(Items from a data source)
- Opening Delimiter -

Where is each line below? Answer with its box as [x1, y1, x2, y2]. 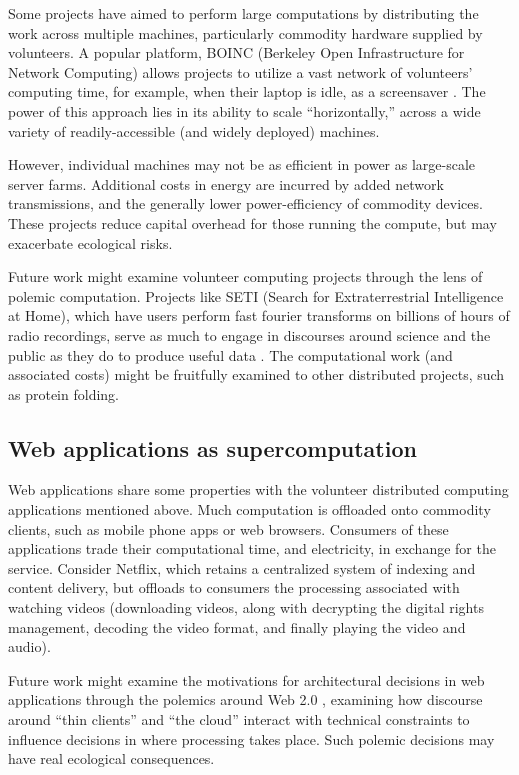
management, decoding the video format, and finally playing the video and [8, 616, 466, 637]
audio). [8, 636, 51, 657]
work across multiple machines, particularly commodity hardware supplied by [8, 22, 483, 43]
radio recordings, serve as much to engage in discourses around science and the [8, 324, 491, 345]
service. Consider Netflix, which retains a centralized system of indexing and [8, 557, 476, 578]
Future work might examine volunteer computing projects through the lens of [8, 266, 483, 287]
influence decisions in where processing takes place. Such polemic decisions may [8, 728, 495, 749]
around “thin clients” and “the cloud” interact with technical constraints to [8, 709, 470, 730]

- Closing Delimiter -

Exercise goal: How many lines in the entries hold the word "around"? Only the number is wanted.

Reply to the exercise: 2